In 2004, lifelong Californians Nathan and Melanie Fischer settled on suburban Kansas City. The thirty-something couple traded in their San Bernardino house for a five-bedroom home nearly twice the size, and they had enough money left after their move to pay off the debt on their two cars and buy a 21-foot motorboat. Dual incomes are no longer necessary. He works in the restaurant business while she stays home with their three children.

Their new neighbors were puzzled by the Fischers’ willingness to trade sunny California for tornado warnings and wind chill factors, but Melanie Fischer is philosophical about it: “You have to give up things to get things.”

They have no regrets.

Will more follow? In a 2008 survey by the Public Policy Institute of California, about a third of residents under 35 years old said it was just too doggone expensive to live here, and two-thirds of those said they were thinking of leaving the state.

Many Californians are third- and fourth-generation residents whose families came here a century ago because of the promise of economic prosperity. Many went to public schools in the late 1960s and early 1970s when California’s education system was among the best in the nation.

We see a picture of decline in California’s physical, social and educational infrastructure against a backdrop of other states that have managed to avoid the kind of profound change for the worse that California has experienced. It’s easy to grow despondent and become pessimistic.

Would you leave if you could?

I thought for sure most of the Bee readers I contacted in an e-mail blast would answer that question with a resounding, “Hell, yes!” Instead, most offered an emphatic, “Hell, no!”

Some cited practical reasons: Tied to a job; tied to their house; a reduction in pension benefits if they moved.

Family came up. “I would only move if my daughter and her family were to move out of state,” Joyce Tucker in Fair Oaks wrote in an e-mail.

They mentioned the weather, culture, natural beauty and a bountiful agriculture.

Most were staying put – proudly, even defiantly.

Steve Russi lived in Colorado for a year and “could not wait to get back.” Operating a lumber company that turns underutilized timber into new wood products, he had just squelched an idea by his brother about locating a distribution point in Reno to lower business costs. “That’s like staying out of the party because everything isn’t perfect,” he said. “The action is here.”

He would know. His family has business roots in California going back five generations to the old orange groves in Claremont, east of Los Angeles.

Indeed, according to a Pew Research Center study, 69 percent of native adult residents still live here, a stability exceeded only by Texas, North Carolina and Georgia. For all the complaints about taxes and warnings that higher taxes would drive out wealthier Californians, Census Bureau figures show only four other states have a higher concentration of people with annual salaries of $200,000 or more: Massachusetts, Maryland, New Jersey and Connecticut.

Art Shapiro, a University of California, Davis, professor, is reminded of the struggles faced by Argentina a generation ago.
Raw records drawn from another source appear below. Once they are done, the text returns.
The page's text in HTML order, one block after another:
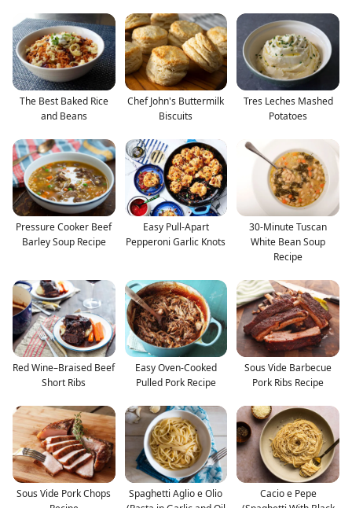
The Best Baked Rice
and Beans
Chef John's Buttermilk
Biscuits
Tres Leches Mashed
Potatoes
Pressure Cooker Beef
Barley Soup Recipe
Easy Pull-Apart
Pepperoni Garlic Knots
30-Minute Tuscan
White Bean Soup
Recipe
Red Wine–Braised Beef
Short Ribs
Easy Oven-Cooked
Pulled Pork Recipe
Sous Vide Barbecue
Pork Ribs Recipe
Sous Vide Pork Chops
Spaghetti Aglio e Olio
Cacio e Pepe
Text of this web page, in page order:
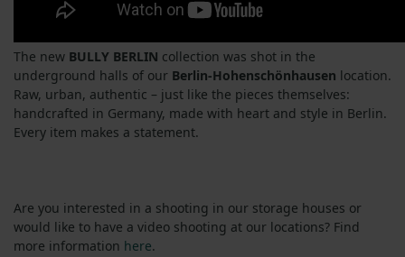
The new BULLY BERLIN collection was shot in the
underground halls of our Berlin-Hohenschönhausen location.
Raw, urban, authentic – just like the pieces themselves:
handcrafted in Germany, made with heart and style in Berlin.
Every item makes a statement.
Are you interested in a shooting in our storage houses or
would like to have a video shooting at our locations? Find
more information here.
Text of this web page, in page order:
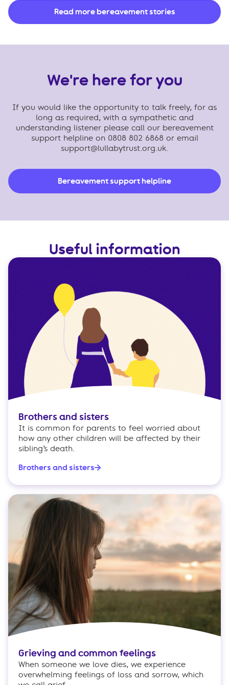
Read more bereavement stories
We're here for you
If you would like the opportunity to talk freely, for as
long as required, with a sympathetic and
understanding listener please call our bereavement
support helpline on 0808 802 6868 or email
support@lullabytrust.org.uk.
Bereavement support helpline
Useful information
Brothers and sisters
It is common for parents to feel worried about
how any other children will be affected by their
sibling’s death.
Brothers and sisters
Grieving and common feelings
When someone we love dies, we experience
overwhelming feelings of loss and sorrow, which
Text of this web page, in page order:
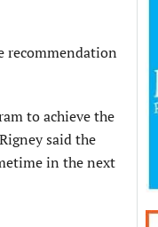
recommendation
to achieve the
said the
in the next
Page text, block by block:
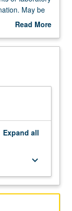
May be
letter grading.
Read More
Description
Expand all
keyboard_arrow_down

He’s been conducting a research program there since 1977, when the country was laid waste by a corrupt, ineffective government.

“A lot of the best people in the country emigrated under the military dictatorship, which was brutally anti-intellectual, anti-Semitic and anti-modernist. And a great many of them missed their country and loved it so much they came back once the regime was gone. I don’t think Californians are such hothouse flowers that they will get up and go because things have gotten a bit nasty. I certainly hope not. If the Argentines can rebuild a working democracy on the ruins of fascist dictatorship, there is lots of hope for California.”

Terry Meany, who just moved here from Washington state, echoes that optimism. “Some believe humans rise to their best efforts when things are at their worst,” he wrote. “I’m waiting for this to happen in California.”